How can PubCompare.ai help with Kinesin research?

PubCompare.ai's AI-driven platform can greatly assist Kinesin researchers in several ways. First, it allows you to efficiently screen the vast literature on Kinesin protocols from publications, preprints, and patents. The AI-powered analysis can then helpfully identify the most effective and reliable protocols based on factors like reproducibility, accuracy, and specificity to your research goals. This enables you to quickly zero-in on the optimal Kinesin methods and avoid the pitfall of sifting through redundant information. Additinally, the platform's data-driven insights can reveal key differences between protocols that might not be obvious, helping you make informed decisions to enhance the quality and efficiency of your Kinesin studies.

More about "Kinesin"

Kinesins are a family of motor proteins that play a crucial role in cellular transport and division processes.
These molecular motors utilize the energy released from ATP hydrolysis to power their movement along microtubule tracks within the cell.
Kinesins are involved in a wide range of intracellular activities, including cargo transportation, organelle positioning, and spindle formation during cell division.
The study of kinesins has been greatly enhanced by the availability of various laboratory techniques and tools.
For instance, Sephadex® G-25 is a size-exclusion chromatography medium commonly used for the purification and separation of kinesin proteins.
The Axio Imager M2 microscope, equipped with fluorescence and differential interference contrast (DIC) capabilities, allows for the visualization and analysis of kinesin-mediated movements and interactions within the cellular environment.
Computational tools, such as MATLAB, have also proven invaluable in the analysis and modeling of kinesin dynamics, enabling researchers to gain deeper insights into the mechanistic aspects of these molecular motors.
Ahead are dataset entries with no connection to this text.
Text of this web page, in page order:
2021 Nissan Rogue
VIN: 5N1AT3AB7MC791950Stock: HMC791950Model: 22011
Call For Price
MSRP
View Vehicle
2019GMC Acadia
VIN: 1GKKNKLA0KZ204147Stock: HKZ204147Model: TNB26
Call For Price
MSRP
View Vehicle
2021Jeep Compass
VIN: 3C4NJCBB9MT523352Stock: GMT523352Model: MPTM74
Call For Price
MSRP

Pharmacological agents like Nocodazole, which disrupts microtubule polymerization, and Taxol, which stabilizes microtubules, have been instrumental in studying the dependence of kinesin function on the integrity of the microtubule cytoskeleton.
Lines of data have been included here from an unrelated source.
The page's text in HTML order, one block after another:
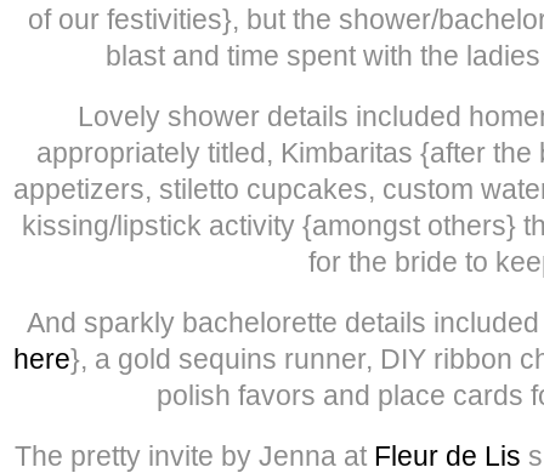
of our festivities}, but the shower/
blast and time spent with the
Lovely shower details included
appropriately titled, Kimbaritas {after
appetizers, stiletto cupcakes, custom
kissing/lipstick activity {amongst others}
for the bride to
And sparkly bachelorette details
here}, a gold sequins runner, DIY ribbon
polish favors and place cards
The pretty invite by Jenna at Fleur de Lis
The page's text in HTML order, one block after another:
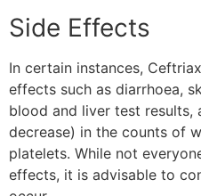
Side Effects
In certain instances,
effects such as diarrhoea,
blood and liver test results,
decrease) in the counts of
platelets. While not
effects, it is advisable to
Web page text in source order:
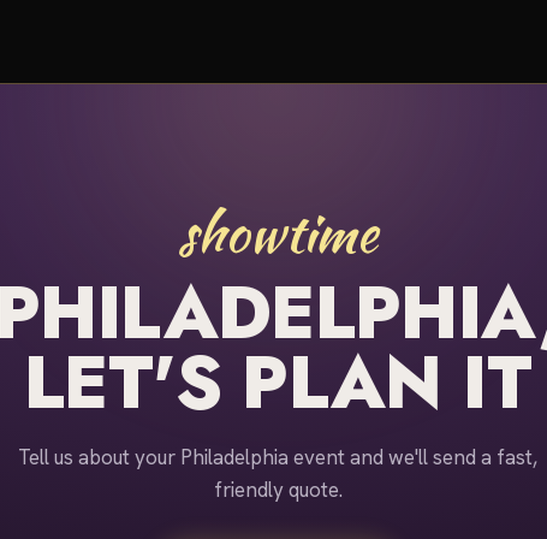
showtime
LET'S PLAN IT
Tell us about your Philadelphia event and we'll send a fast,
friendly quote.

In addition, techniques like Lipofectamine 2000-mediated transfection have facilitated the overexpression or knockdown of kinesin proteins, enabling researchers to investigate their roles in specific cellular processes.
Monastrol, a small-molecule inhibitor of the kinesin Eg5, has been widely used to study the involvement of kinesins in spindle assembly and cell division.
Other important tools and reagents include NeutrAvidin, a streptavidin derivative used for the immobilization and study of biotinylated kinesin proteins, and paraformaldehyde, a fixative commonly employed in the preparation of samples for microscopic examination of kinesin-related structures and interactions.
By leveraging these diverse experimental approaches and technologies, researchers can delve deeper into the intricate workings of kinesins, unraveling their fundamental roles in cellular processes and paving the way for potential therapeutic applications targeting kinesin-mediated pathways.